(Extracted records)
________________

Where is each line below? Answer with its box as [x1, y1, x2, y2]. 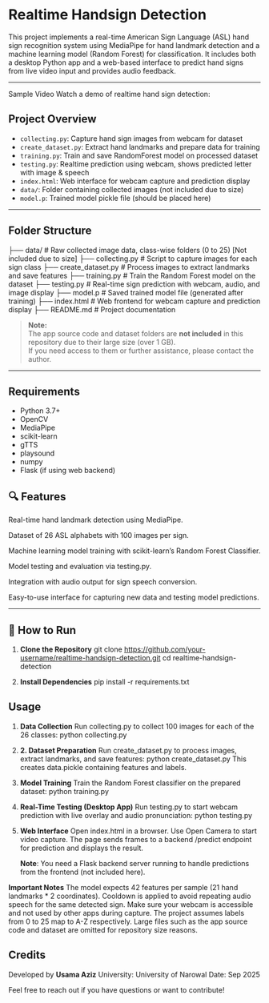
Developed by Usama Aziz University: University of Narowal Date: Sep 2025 [8, 969, 260, 979]
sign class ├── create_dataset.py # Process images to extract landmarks [8, 262, 250, 271]
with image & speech [19, 167, 90, 177]
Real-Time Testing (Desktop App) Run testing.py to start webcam [19, 802, 239, 812]
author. [27, 354, 52, 363]
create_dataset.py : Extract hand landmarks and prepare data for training [19, 142, 260, 151]
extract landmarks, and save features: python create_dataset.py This [19, 754, 247, 764]
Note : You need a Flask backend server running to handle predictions [19, 858, 250, 868]
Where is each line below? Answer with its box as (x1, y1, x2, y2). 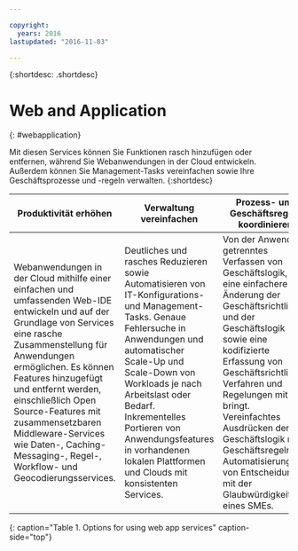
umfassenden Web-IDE (13, 295, 113, 307)
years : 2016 (17, 28, 62, 38)
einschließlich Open (13, 394, 97, 406)
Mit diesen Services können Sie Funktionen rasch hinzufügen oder (9, 147, 253, 158)
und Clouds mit (123, 467, 188, 479)
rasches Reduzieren (123, 256, 208, 268)
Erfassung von (223, 356, 284, 368)
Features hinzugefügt (13, 372, 104, 384)
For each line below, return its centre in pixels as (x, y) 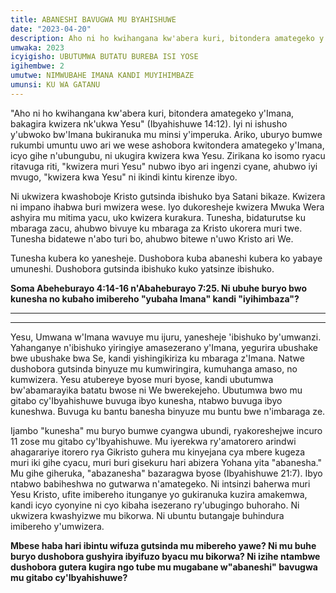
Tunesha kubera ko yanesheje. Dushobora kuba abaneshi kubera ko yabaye (166, 258)
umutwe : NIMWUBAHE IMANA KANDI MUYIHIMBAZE (102, 76)
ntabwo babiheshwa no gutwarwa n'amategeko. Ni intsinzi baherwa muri (160, 483)
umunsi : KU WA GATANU (55, 85)
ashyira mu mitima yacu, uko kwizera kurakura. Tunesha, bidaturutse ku (158, 217)
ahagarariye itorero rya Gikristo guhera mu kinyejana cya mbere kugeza (158, 452)
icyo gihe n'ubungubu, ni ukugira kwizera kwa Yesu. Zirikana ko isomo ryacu (168, 155)
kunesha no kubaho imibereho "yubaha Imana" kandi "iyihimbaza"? (155, 298)
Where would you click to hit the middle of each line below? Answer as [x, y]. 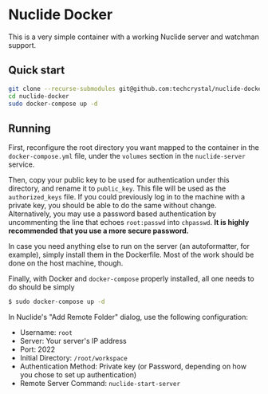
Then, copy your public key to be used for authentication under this [119, 180]
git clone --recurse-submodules [62, 89]
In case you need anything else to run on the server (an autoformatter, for [129, 246]
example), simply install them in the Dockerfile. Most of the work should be [131, 255]
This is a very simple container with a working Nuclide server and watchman [134, 37]
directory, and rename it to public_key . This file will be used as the [117, 188]
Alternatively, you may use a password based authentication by [112, 214]
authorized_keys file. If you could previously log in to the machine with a [127, 197]
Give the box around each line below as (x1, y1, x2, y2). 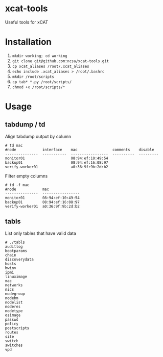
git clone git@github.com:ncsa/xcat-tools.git (12, 58, 109, 64)
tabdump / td (5, 121, 46, 129)
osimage (5, 312, 21, 318)
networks (5, 282, 23, 287)
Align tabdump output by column (5, 133, 71, 139)
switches (5, 343, 23, 348)
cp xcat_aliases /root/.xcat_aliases (12, 64, 90, 69)
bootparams (5, 248, 27, 253)
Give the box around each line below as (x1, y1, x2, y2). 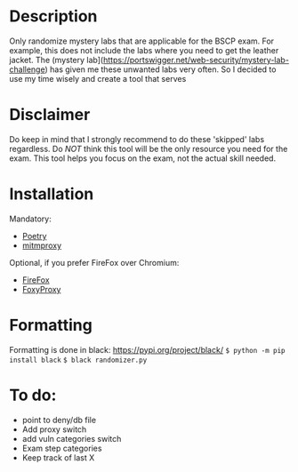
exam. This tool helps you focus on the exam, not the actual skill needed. (9, 153, 277, 164)
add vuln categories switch (21, 433, 122, 444)
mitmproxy (21, 240, 62, 251)
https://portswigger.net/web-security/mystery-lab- (102, 54, 289, 65)
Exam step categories (21, 443, 102, 453)
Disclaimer (9, 105, 91, 125)
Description (9, 6, 98, 27)
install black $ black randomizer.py (9, 356, 148, 364)
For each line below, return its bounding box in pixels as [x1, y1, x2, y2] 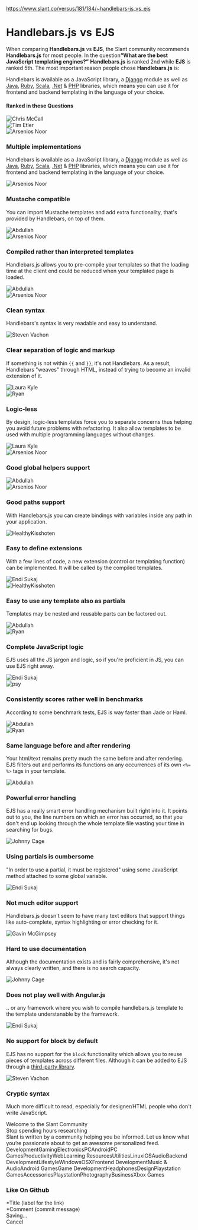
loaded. [6, 274, 25, 281]
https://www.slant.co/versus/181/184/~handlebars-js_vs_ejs [6, 5, 151, 12]
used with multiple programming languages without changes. [6, 430, 155, 438]
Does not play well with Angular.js [6, 991, 106, 999]
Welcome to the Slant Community [6, 1121, 87, 1128]
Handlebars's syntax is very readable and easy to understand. [6, 320, 158, 327]
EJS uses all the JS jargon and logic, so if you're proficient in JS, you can [6, 656, 184, 664]
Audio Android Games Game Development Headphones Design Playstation [6, 1165, 181, 1172]
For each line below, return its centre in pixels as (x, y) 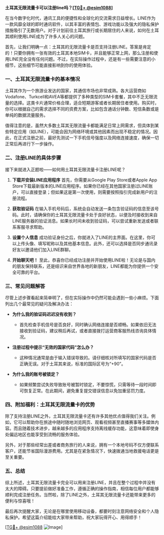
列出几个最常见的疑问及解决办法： (39, 303)
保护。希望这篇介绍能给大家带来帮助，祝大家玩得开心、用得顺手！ (75, 517)
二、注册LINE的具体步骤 (33, 158)
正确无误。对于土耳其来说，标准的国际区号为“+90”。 (72, 364)
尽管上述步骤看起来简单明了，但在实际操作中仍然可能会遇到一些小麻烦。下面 (82, 298)
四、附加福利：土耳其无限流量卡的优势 (50, 404)
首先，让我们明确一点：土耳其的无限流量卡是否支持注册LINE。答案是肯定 (78, 47)
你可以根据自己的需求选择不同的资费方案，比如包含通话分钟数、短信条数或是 (82, 109)
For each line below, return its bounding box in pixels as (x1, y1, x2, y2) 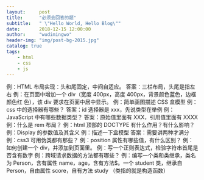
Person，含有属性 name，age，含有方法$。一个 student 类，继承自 (13, 159, 183, 167)
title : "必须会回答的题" (6, 15, 77, 21)
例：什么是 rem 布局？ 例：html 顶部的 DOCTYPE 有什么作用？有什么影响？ (6, 121, 195, 129)
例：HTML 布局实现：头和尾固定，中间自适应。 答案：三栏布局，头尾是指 (6, 83, 190, 90)
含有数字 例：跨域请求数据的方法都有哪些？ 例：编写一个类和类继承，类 (11, 152, 191, 159)
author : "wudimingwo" (6, 32, 72, 38)
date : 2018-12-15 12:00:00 (6, 26, 91, 32)
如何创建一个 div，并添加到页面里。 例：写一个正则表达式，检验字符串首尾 (6, 144, 193, 151)
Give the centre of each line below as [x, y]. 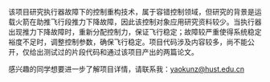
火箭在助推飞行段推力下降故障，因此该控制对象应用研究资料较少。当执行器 [138, 22]
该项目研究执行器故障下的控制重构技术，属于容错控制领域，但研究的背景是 [131, 12]
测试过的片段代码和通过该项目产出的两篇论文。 [121, 52]
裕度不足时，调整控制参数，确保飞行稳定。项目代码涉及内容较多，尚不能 [128, 42]
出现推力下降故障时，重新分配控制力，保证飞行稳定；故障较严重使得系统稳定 [135, 32]
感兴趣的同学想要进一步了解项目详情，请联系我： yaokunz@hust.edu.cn [127, 69]
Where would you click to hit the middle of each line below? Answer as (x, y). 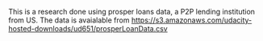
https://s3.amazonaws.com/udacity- (192, 20)
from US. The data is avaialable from (69, 20)
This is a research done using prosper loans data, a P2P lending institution (132, 12)
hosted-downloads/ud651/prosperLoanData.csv (88, 29)
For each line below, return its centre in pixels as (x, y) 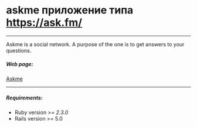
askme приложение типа (70, 10)
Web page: (20, 64)
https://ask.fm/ (44, 23)
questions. (19, 50)
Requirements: (24, 98)
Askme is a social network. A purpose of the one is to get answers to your (95, 44)
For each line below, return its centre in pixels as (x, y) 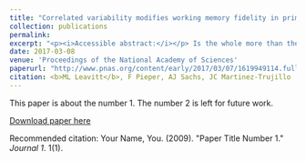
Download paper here (50, 120)
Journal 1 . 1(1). (36, 147)
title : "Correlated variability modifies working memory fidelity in (144, 18)
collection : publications (58, 26)
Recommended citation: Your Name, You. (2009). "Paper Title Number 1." (147, 138)
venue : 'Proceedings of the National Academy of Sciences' (124, 60)
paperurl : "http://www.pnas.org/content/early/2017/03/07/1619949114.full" (156, 69)
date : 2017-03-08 (42, 52)
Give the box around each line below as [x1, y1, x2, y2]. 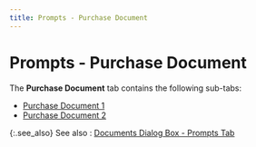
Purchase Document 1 [22, 100, 105, 111]
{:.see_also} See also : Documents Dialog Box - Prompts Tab [9, 127, 235, 138]
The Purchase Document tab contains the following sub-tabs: [9, 83, 242, 93]
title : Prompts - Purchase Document [9, 13, 148, 23]
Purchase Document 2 [22, 110, 107, 121]
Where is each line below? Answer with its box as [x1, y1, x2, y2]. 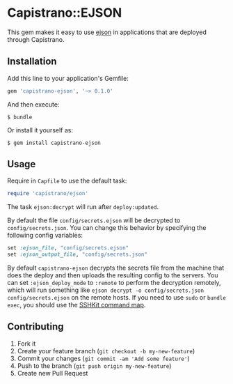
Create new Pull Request [17, 369, 88, 377]
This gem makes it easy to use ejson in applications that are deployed [7, 28, 207, 36]
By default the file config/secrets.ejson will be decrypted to [7, 216, 181, 224]
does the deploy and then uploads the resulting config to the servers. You [7, 271, 218, 279]
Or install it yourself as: [7, 125, 73, 134]
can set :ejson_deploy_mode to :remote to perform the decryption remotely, [7, 279, 221, 287]
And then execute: [7, 100, 60, 109]
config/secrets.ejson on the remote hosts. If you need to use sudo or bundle [7, 293, 226, 302]
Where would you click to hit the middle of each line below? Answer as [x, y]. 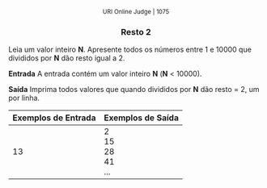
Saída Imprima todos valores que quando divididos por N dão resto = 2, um [134, 90]
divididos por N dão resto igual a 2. [67, 58]
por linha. [24, 98]
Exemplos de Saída [142, 118]
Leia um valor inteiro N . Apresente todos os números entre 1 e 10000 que [130, 50]
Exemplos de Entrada [54, 118]

________________

**Problem requirements**
Check each line above for the string "authentication", then copy the ones that have it.

**Exercise solution**
Then, copy your public key to be used for authentication under this [119, 180]
Alternatively, you may use a password based authentication by [112, 214]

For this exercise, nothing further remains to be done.